(Records from a collection)
------------------------

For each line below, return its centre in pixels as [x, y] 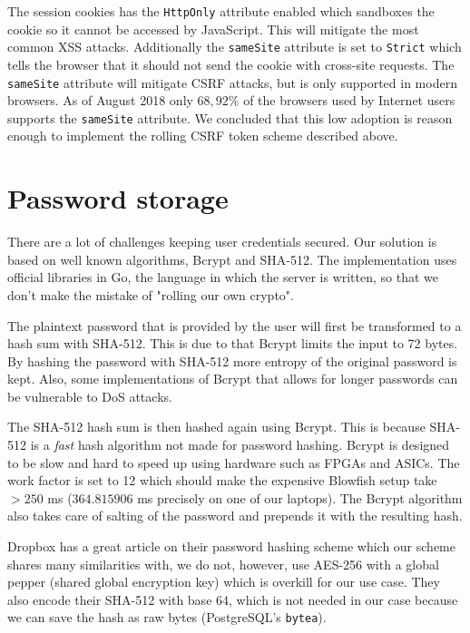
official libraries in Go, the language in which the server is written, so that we [223, 277]
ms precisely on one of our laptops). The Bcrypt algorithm [300, 497]
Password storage [118, 198]
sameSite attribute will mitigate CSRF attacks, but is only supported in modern [232, 82]
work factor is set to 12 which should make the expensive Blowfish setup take [222, 480]
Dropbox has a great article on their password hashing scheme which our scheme [231, 546]
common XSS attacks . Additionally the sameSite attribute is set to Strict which [235, 47]
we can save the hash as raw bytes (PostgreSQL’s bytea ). [167, 617]
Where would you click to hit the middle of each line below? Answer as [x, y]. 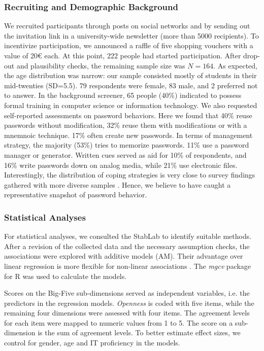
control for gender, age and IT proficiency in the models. [92, 343]
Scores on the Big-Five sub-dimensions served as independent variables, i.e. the [127, 293]
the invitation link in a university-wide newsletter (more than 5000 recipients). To [131, 35]
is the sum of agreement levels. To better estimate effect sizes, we [139, 332]
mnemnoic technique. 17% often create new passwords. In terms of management [128, 135]
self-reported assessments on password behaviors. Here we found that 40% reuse [128, 115]
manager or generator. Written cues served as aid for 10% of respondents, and [125, 154]
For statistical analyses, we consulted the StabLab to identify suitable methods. [128, 236]
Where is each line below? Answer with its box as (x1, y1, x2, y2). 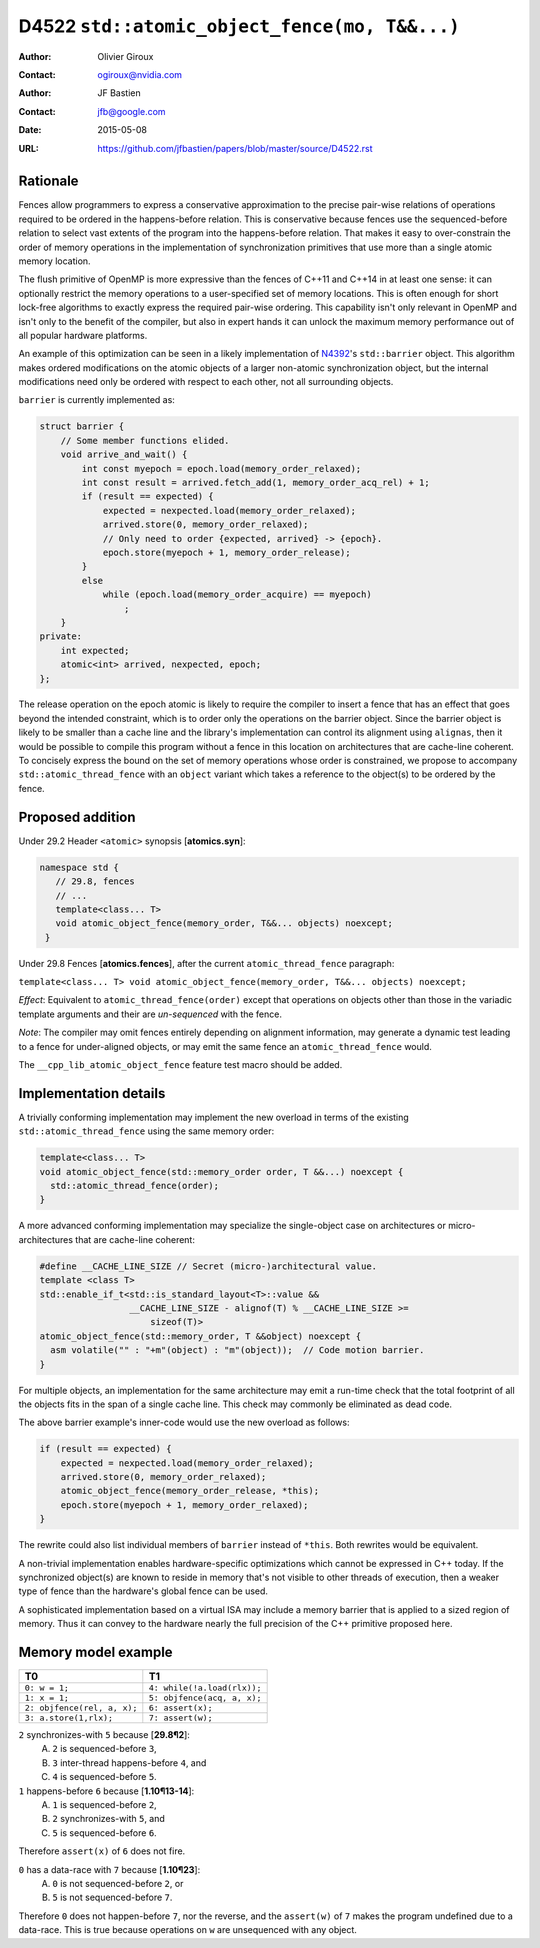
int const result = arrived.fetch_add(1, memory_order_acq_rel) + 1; (81, 477, 430, 489)
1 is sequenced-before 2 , (52, 1799, 157, 1811)
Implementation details (18, 1085, 166, 1102)
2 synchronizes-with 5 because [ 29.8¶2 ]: (18, 1729, 190, 1741)
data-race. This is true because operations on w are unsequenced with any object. (18, 1924, 357, 1936)
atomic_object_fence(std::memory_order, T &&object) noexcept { (39, 1330, 362, 1342)
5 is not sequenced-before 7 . (52, 1891, 173, 1904)
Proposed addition (18, 808, 136, 825)
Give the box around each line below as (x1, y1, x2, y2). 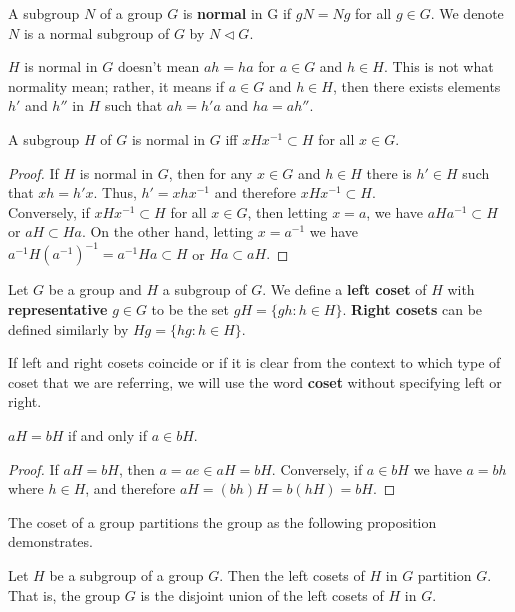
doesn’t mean (117, 56, 200, 77)
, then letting (247, 201, 328, 222)
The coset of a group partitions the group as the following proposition (8, 511, 437, 532)
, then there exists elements (332, 75, 501, 96)
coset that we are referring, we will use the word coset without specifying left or (8, 371, 502, 392)
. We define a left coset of (262, 279, 427, 300)
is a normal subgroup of (23, 22, 170, 43)
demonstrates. (8, 531, 93, 552)
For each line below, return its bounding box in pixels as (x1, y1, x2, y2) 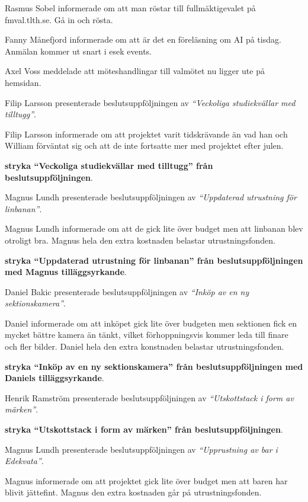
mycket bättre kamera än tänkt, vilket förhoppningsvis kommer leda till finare (5, 328, 288, 341)
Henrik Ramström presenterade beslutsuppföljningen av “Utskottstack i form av (5, 391, 294, 404)
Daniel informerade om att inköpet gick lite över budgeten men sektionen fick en (5, 316, 297, 329)
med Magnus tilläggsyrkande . (5, 266, 127, 278)
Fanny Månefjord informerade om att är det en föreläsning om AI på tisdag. (5, 33, 281, 46)
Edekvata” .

------------------------

Assignment >>
Beginning at the line with "Implementation details (18, 1085, 166, 1102)", reproduce each line exactly through the last line of the records above, with pictures left out.

Result >>
Implementation details (18, 1085, 166, 1102)
2 synchronizes-with 5 because [ 29.8¶2 ]: (18, 1729, 190, 1741)
data-race. This is true because operations on w are unsequenced with any object. (18, 1924, 357, 1936)
atomic_object_fence(std::memory_order, T &&object) noexcept { (39, 1330, 362, 1342)
5 is not sequenced-before 7 . (52, 1891, 173, 1904)
Proposed addition (18, 808, 136, 825)
Give the box around each line below as (x1, y1, x2, y2). 
doesn’t mean (117, 56, 200, 77)
, then letting (247, 201, 328, 222)
The coset of a group partitions the group as the following proposition (8, 511, 437, 532)
, then there exists elements (332, 75, 501, 96)
coset that we are referring, we will use the word coset without specifying left or (8, 371, 502, 392)
. We define a left coset of (262, 279, 427, 300)
is a normal subgroup of (23, 22, 170, 43)
demonstrates. (8, 531, 93, 552)
For each line below, return its bounding box in pixels as (x1, y1, x2, y2) 
mycket bättre kamera än tänkt, vilket förhoppningsvis kommer leda till finare (5, 328, 288, 341)
Henrik Ramström presenterade beslutsuppföljningen av “Utskottstack i form av (5, 391, 294, 404)
Daniel informerade om att inköpet gick lite över budgeten men sektionen fick en (5, 316, 297, 329)
med Magnus tilläggsyrkande . (5, 266, 127, 278)
Fanny Månefjord informerade om att är det en föreläsning om AI på tisdag. (5, 33, 281, 46)
Edekvata” .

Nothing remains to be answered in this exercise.